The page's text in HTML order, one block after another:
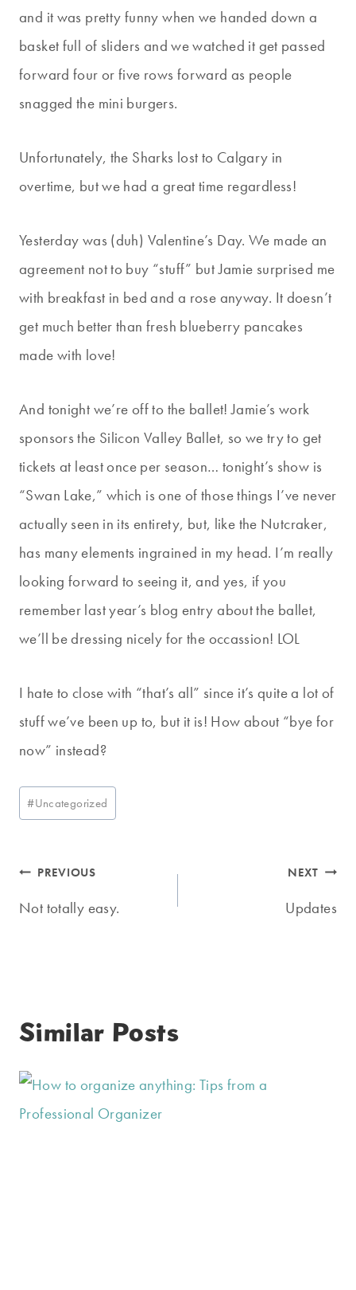
and it was pretty funny when we handed down a
basket full of sliders and we watched it get passed
forward four or five rows forward as people
snagged the mini burgers.
Unfortunately, the Sharks lost to Calgary in
overtime, but we had a great time regardless!
Yesterday was (duh) Valentine’s Day. We made an
agreement not to buy “stuff” but Jamie surprised me
with breakfast in bed and a rose anyway. It doesn’t
get much better than fresh blueberry pancakes
made with love!
And tonight we’re off to the ballet! Jamie’s work
sponsors the Silicon Valley Ballet, so we try to get
tickets at least once per season… tonight’s show is
“Swan Lake,” which is one of those things I’ve never
actually seen in its entirety, but, like the Nutcraker,
has many elements ingrained in my head. I’m really
looking forward to seeing it, and yes, if you
remember last year’s blog entry about the ballet,
we’ll be dressing nicely for the occassion! LOL
I hate to close with “that’s all” since it’s quite a lot of
stuff we’ve been up to, but it is! How about “bye for
now” instead?
Post
Tags:
#Uncategorized
Post
navigation
PREVIOUS
Not totally easy.
NEXT
Updates
Similar Posts
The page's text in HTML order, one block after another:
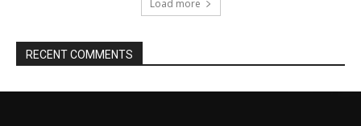
Load more
RECENT COMMENTS
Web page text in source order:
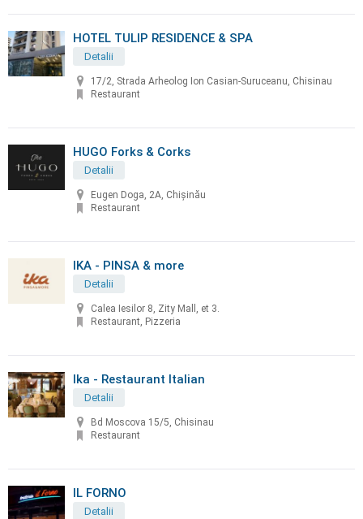
HOTEL TULIP RESIDENCE & SPA
Detalii
17/2, Strada Arheolog Ion Casian-Suruceanu, Chisinau
Restaurant
HUGO Forks & Corks
Detalii
Eugen Doga, 2A, Chișinău
Restaurant
IKA - PINSA & more
Detalii
Calea Iesilor 8, Zity Mall, et 3.
Restaurant, Pizzeria
Ika - Restaurant Italian
Detalii
Bd Moscova 15/5, Chisinau
Restaurant
IL FORNO
Detalii
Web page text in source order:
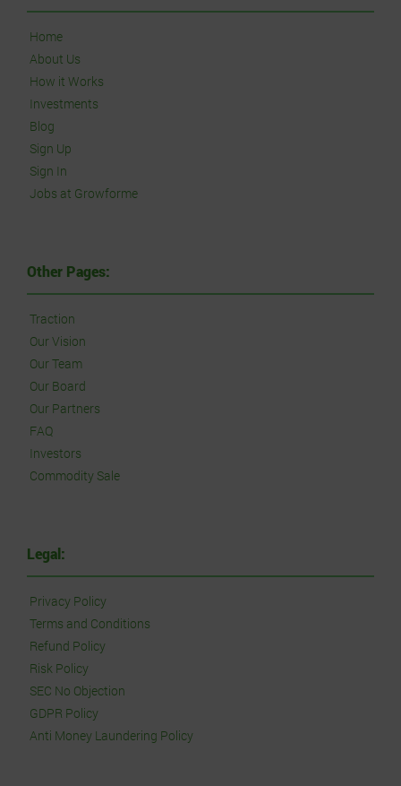
Home
About Us
How it Works
Investments
Blog
Sign Up
Sign In
Jobs at Growforme
Other Pages:
Traction
Our Vision
Our Team
Our Board
Our Partners
FAQ
Investors
Commodity Sale
Legal:
Privacy Policy
Terms and Conditions
Refund Policy
Risk Policy
SEC No Objection
GDPR Policy
Anti Money Laundering Policy
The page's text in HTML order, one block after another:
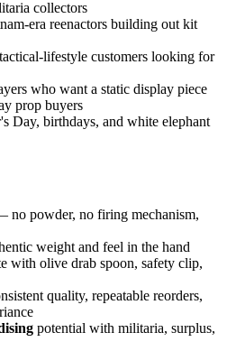
collectors
era reenactors building out kit
lifestyle customers looking for
who want a static display piece
prop buyers
Day, birthdays, and white elephant
no powder, no firing mechanism,
weight and feel in the hand
with olive drab spoon, safety clip,
quality, repeatable reorders,
potential with militaria, surplus,
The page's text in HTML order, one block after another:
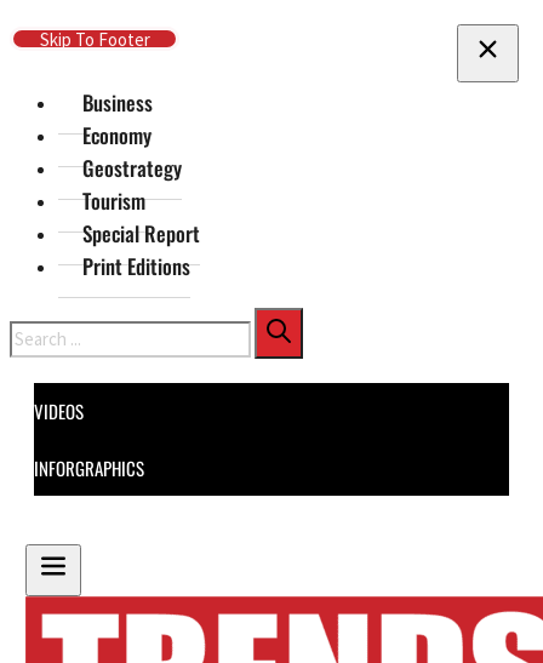
Skip To Main Content
Skip To Footer
Business
Economy
Geostrategy
Tourism
Special Report
Print Editions
Search
VIDEOS
INFORGRAPHICS
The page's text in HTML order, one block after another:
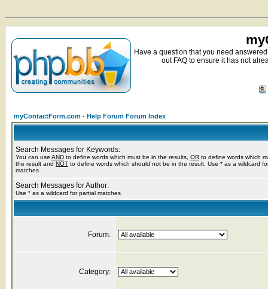
Have a question that you need
out FAQ to ensure it has not
myContactForm.com - Help Forum Forum Index
Search Messages for Keywords:
You can use AND to define words which must be in the results, OR to define words which
the result and NOT to define words which should not be in the result. Use * as a wildcard
matches
Search Messages for Author:
Use * as a wildcard for partial matches
Forum:
Category:
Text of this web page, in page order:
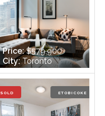
Price:$579,900
City:Toronto
Bedrooms:1
Bathrooms:1
SOLD ETOBICOKE
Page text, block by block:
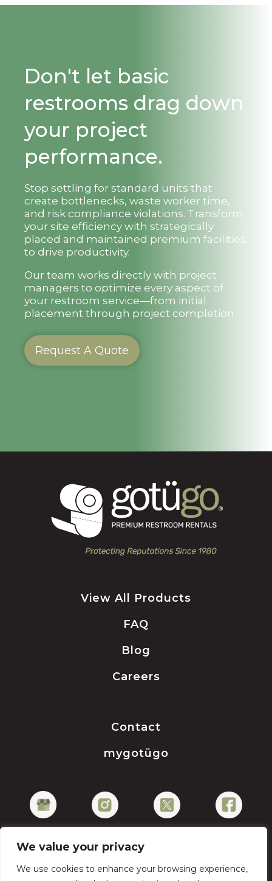
We value your privacy
We use cookies to enhance your browsing experience,
Don't let basic
restrooms drag down
your project
performance.
Stop settling for standard units that
create bottlenecks, waste worker time,
and risk compliance violations. Transform
your site efficiency with strategically
placed and maintained premium facilities
to drive productivity.
Our team works directly with project
managers to optimize every aspect of
your restroom service—from initial
placement through project completion.
Request A Quote
View All Products
FAQ
Blog
Careers
Contact
mygotügo
Privacy Policy
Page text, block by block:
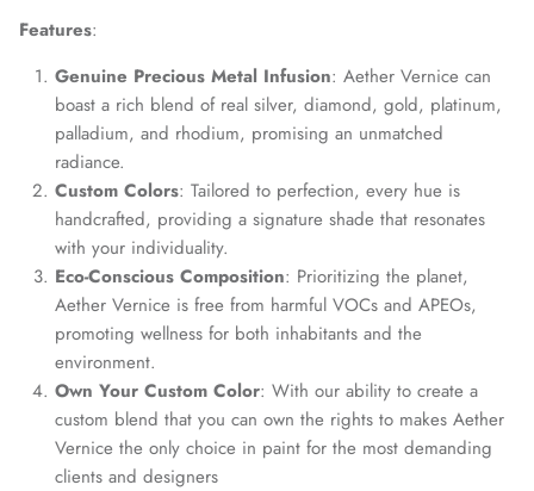
Features:
Genuine Precious Metal Infusion: Aether Vernice can
boast a rich blend of real silver, diamond, gold, platinum,
palladium, and rhodium, promising an unmatched
radiance.
Custom Colors: Tailored to perfection, every hue is
handcrafted, providing a signature shade that resonates
with your individuality.
Eco-Conscious Composition: Prioritizing the planet,
Aether Vernice is free from harmful VOCs and APEOs,
promoting wellness for both inhabitants and the
environment.
Own Your Custom Color: With our ability to create a
custom blend that you can own the rights to makes Aether
Vernice the only choice in paint for the most demanding
clients and designers
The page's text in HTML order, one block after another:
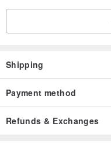
Shipping
Payment method
Refunds & Exchanges
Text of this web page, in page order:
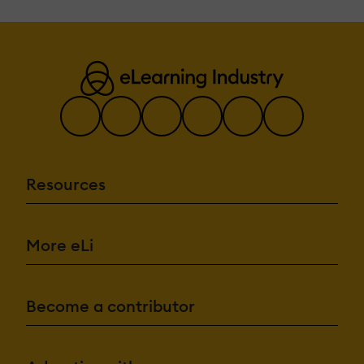
Resources
More eLi
Become a contributor
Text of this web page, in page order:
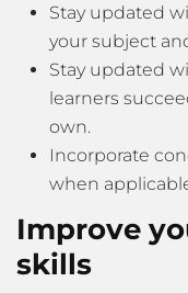
Stay updated
your subject
Stay updated
learners
own.
Incorporate
when
Improve
skills
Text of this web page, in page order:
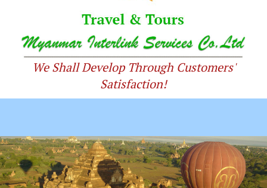
We Shall Develop Through Customers'
Satisfaction!
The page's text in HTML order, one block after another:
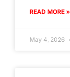
READ MORE »
May 4, 2026
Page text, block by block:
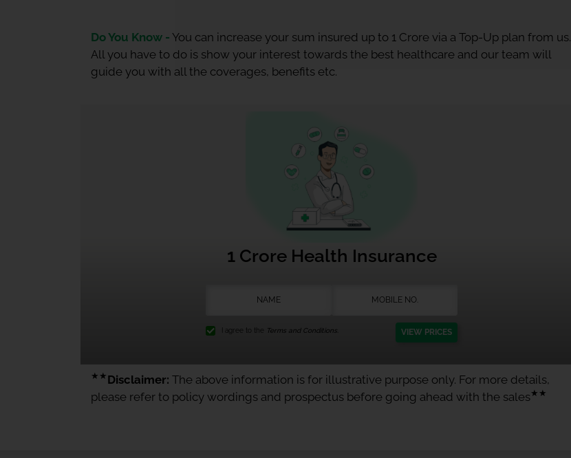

_ _ _ _ _

Copy out every entry above exactly. Leave the pictures out.

The page's text in HTML order, one block after another:
and it was pretty funny when we handed down a
basket full of sliders and we watched it get passed
forward four or five rows forward as people
snagged the mini burgers.
Unfortunately, the Sharks lost to Calgary in
overtime, but we had a great time regardless!
Yesterday was (duh) Valentine’s Day. We made an
agreement not to buy “stuff” but Jamie surprised me
with breakfast in bed and a rose anyway. It doesn’t
get much better than fresh blueberry pancakes
made with love!
And tonight we’re off to the ballet! Jamie’s work
sponsors the Silicon Valley Ballet, so we try to get
tickets at least once per season… tonight’s show is
“Swan Lake,” which is one of those things I’ve never
actually seen in its entirety, but, like the Nutcraker,
has many elements ingrained in my head. I’m really
looking forward to seeing it, and yes, if you
remember last year’s blog entry about the ballet,
we’ll be dressing nicely for the occassion! LOL
I hate to close with “that’s all” since it’s quite a lot of
stuff we’ve been up to, but it is! How about “bye for
now” instead?
Post
Tags:
#Uncategorized
Post
navigation
PREVIOUS
Not totally easy.
NEXT
Updates
Similar Posts
The page's text in HTML order, one block after another:
Load more
RECENT COMMENTS
Web page text in source order:
HOTEL TULIP RESIDENCE & SPA
Detalii
17/2, Strada Arheolog Ion Casian-Suruceanu, Chisinau
Restaurant
HUGO Forks & Corks
Detalii
Eugen Doga, 2A, Chișinău
Restaurant
IKA - PINSA & more
Detalii
Calea Iesilor 8, Zity Mall, et 3.
Restaurant, Pizzeria
Ika - Restaurant Italian
Detalii
Bd Moscova 15/5, Chisinau
Restaurant
IL FORNO
Detalii
Web page text in source order:
Home
About Us
How it Works
Investments
Blog
Sign Up
Sign In
Jobs at Growforme
Other Pages:
Traction
Our Vision
Our Team
Our Board
Our Partners
FAQ
Investors
Commodity Sale
Legal:
Privacy Policy
Terms and Conditions
Refund Policy
Risk Policy
SEC No Objection
GDPR Policy
Anti Money Laundering Policy
The page's text in HTML order, one block after another:
collectors
era reenactors building out kit
lifestyle customers looking for
who want a static display piece
prop buyers
Day, birthdays, and white elephant
no powder, no firing mechanism,
weight and feel in the hand
with olive drab spoon, safety clip,
quality, repeatable reorders,
potential with militaria, surplus,
The page's text in HTML order, one block after another:
Skip To Main Content
Skip To Footer
Business
Economy
Geostrategy
Tourism
Special Report
Print Editions
Search
VIDEOS
INFORGRAPHICS
The page's text in HTML order, one block after another:
Have a question that you need
out FAQ to ensure it has not
myContactForm.com - Help Forum Forum Index
Search Messages for Keywords:
You can use AND to define words which must be in the results, OR to define words which
the result and NOT to define words which should not be in the result. Use * as a wildcard
matches
Search Messages for Author:
Use * as a wildcard for partial matches
Forum:
Category:
Text of this web page, in page order:
Price:$579,900
City:Toronto
Bedrooms:1
Bathrooms:1
SOLD ETOBICOKE
Page text, block by block:
We value your privacy
We use cookies to enhance your browsing experience,
Don't let basic
restrooms drag down
your project
performance.
Stop settling for standard units that
create bottlenecks, waste worker time,
and risk compliance violations. Transform
your site efficiency with strategically
placed and maintained premium facilities
to drive productivity.
Our team works directly with project
managers to optimize every aspect of
your restroom service—from initial
placement through project completion.
Request A Quote
View All Products
FAQ
Blog
Careers
Contact
mygotügo
Privacy Policy
Page text, block by block:
Features:
Genuine Precious Metal Infusion: Aether Vernice can
boast a rich blend of real silver, diamond, gold, platinum,
palladium, and rhodium, promising an unmatched
radiance.
Custom Colors: Tailored to perfection, every hue is
handcrafted, providing a signature shade that resonates
with your individuality.
Eco-Conscious Composition: Prioritizing the planet,
Aether Vernice is free from harmful VOCs and APEOs,
promoting wellness for both inhabitants and the
environment.
Own Your Custom Color: With our ability to create a
custom blend that you can own the rights to makes Aether
Vernice the only choice in paint for the most demanding
clients and designers
The page's text in HTML order, one block after another:
Shipping
Payment method
Refunds & Exchanges
Text of this web page, in page order:
Resources
More eLi
Become a contributor
Text of this web page, in page order:
Stay updated
your subject
Stay updated
learners
own.
Incorporate
when
Improve
skills
Text of this web page, in page order:
We Shall Develop Through Customers'
Satisfaction!
The page's text in HTML order, one block after another:
READ MORE »
May 4, 2026
Page text, block by block:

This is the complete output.